Obezite, Amerikalı yetişkinlerin yaklaşık yüzde 42’sini etkiliyor ve yine de Dr. Engel, “güçsüz kaldık” dedi. Durum için potansiyel tıbbi tedavilere yönelik araştırmalar başarısızlıklara yol açtı. İlaç şirketleri ilgisini kaybetti, birçok yönetici – çoğu doktor ve halk gibi – obezitenin kronik bir hastalık değil, ahlaki bir başarısızlık olduğunu düşündü.
Son yıllarda kanser, kalp hastalığı ve Alzheimer gibi hastalıklar için keşfedilen diğer ilaçlar, ilaç tasarımcılarını net hedeflere götüren mantıklı bir süreçle bulunurken, obezite ilaçlarına giden yol böyle değildi. Aslında, uyuşturucularla ilgili pek çok şey gizemini koruyor. Araştırmacılar, beyni doğada hiç görülmemiş seviyelerde doğal bir hormona maruz bırakmanın kilo kaybına yol açtığını tesadüfen keşfettiler. Nedenini gerçekten bilmiyorlar.
Diğerlerinin yanı sıra Eli Lilly’ye danışmanlık yapan Duke’ta endokrinoloji şefi Dr.

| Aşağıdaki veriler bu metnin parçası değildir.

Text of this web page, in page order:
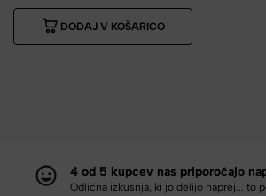
DODAJ V KOŠARICO
4 od 5 kupcev nas priporočajo
Odlična izkušnja, ki jo delijo naprej... to
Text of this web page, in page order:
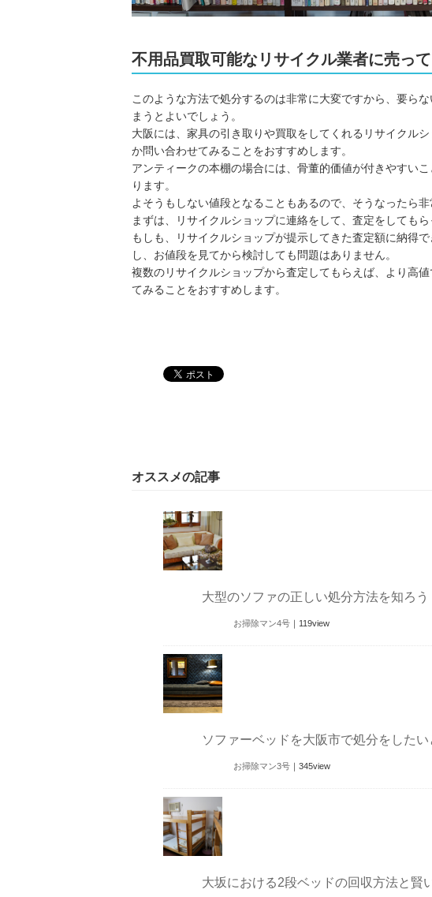
不用品買取可能なリサイクル業者に売っ
このような方法で処分するのは非常に大変ですから、要ら
まうとよいでしょう。
大阪には、家具の引き取りや買取をしてくれるリサイクル
か問い合わせてみることをおすすめします。
アンティークの本棚の場合には、骨董的価値が付きやすい
ります。
よそうもしない値段となることもあるので、そうなったら非
まずは、リサイクルショップに連絡をして、査定をしてもら
もしも、リサイクルショップが提示してきた査定額に納得
し、お値段を見てから検討しても問題はありません。
複数のリサイクルショップから査定してもらえば、より高
てみることをおすすめします。
オススメの記事
大型のソファの正しい処分方法を知ろう
お掃除マン4号 ｜ 119view
ソファーベッドを大阪市で処分をしたい
お掃除マン3号 ｜ 345view
大坂における2段ベッドの回収方法と賢

David D’Alessio, “Herkes neyin işe yarayacağına dair tahminlere izin verecek mantıklı bir açıklama veya düzen olması gerektiğini söylemek ister,” dedi. “Şimdiye kadar yok.”
İlaçlar güvenli görünse de, obezite tıbbı uzmanları dikkatli olunmasını istiyor çünkü – yüksek kolesterol seviyeleri veya yüksek tansiyon için kullanılan ilaçlar gibi – obezite ilaçları süresiz olarak alınmalıdır, aksi takdirde hastalar kaybettikleri kiloları geri kazanırlar.

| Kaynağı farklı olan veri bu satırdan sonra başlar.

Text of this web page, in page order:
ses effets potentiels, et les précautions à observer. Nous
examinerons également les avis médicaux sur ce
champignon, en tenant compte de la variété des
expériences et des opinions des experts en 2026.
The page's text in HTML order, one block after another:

Ulusal Diyabet ve Sindirim ve Böbrek Hastalıkları Enstitüsü’nün obezite araştırma ofisinin eş direktörü Dr. Susan Yanovski, özellikle bilim adamlarının hala bilmediği bir durumda, hastaların nadir fakat ciddi yan etkiler açısından izlenmesi gerekeceği konusunda uyardı. ilaçlar neden işe yarıyor?
Ancak, obezitenin kendisinin diyabet, karaciğer hastalığı, kalp hastalığı, kanserler, uyku apnesi ve eklem ağrısı gibi uzun bir ciddi tıbbi sorunlar listesiyle ilişkili olduğunu da sözlerine ekledi.
“Obezite olan kişilerin muzdarip olduğu ciddi hastalıkları ve artan ölüm oranını aklınızda tutmalısınız” dedi.
İlaçlar bazılarında geçici mide bulantısı ve ishale neden olabilir. Ancak önemli olan asıl etkileridir. Hastalar sürekli yemek yeme isteklerini kaybettiklerini söylüyorlar. Kendilerini çok daha küçük porsiyonlarla tatmin buluyorlar. Daha fazla kalori yaktıkları için değil, doğal olarak daha az yedikleri için kilo verirler.
Ve geçen hafta bildirilen bir klinik araştırmanın sonuçları, Wegovy’nin insanların kilo vermesine yardımcı olmaktan daha fazlasını yapabileceğini gösteriyor – aynı zamanda kalp krizi ve felç gibi kardiyak komplikasyonlara karşı da koruma sağlayabilir.
Ancak bunun neden olduğu tam olarak anlaşılamamıştır.
Toronto’daki Lunenfeld-Tanenbaum Araştırma Enstitüsü’nde diyabet ve obezite üzerine çalışan ve Novo Nordisk ile diğer şirketlere danışmanlık yapan Dr. Daniel Drucker, “Şirketler deneme yanılma terimini sevmiyor” dedi. Drucker, “‘Molekül tasarlama şeklimizde son derece zekiydik’ demeyi seviyorlar,” dedi.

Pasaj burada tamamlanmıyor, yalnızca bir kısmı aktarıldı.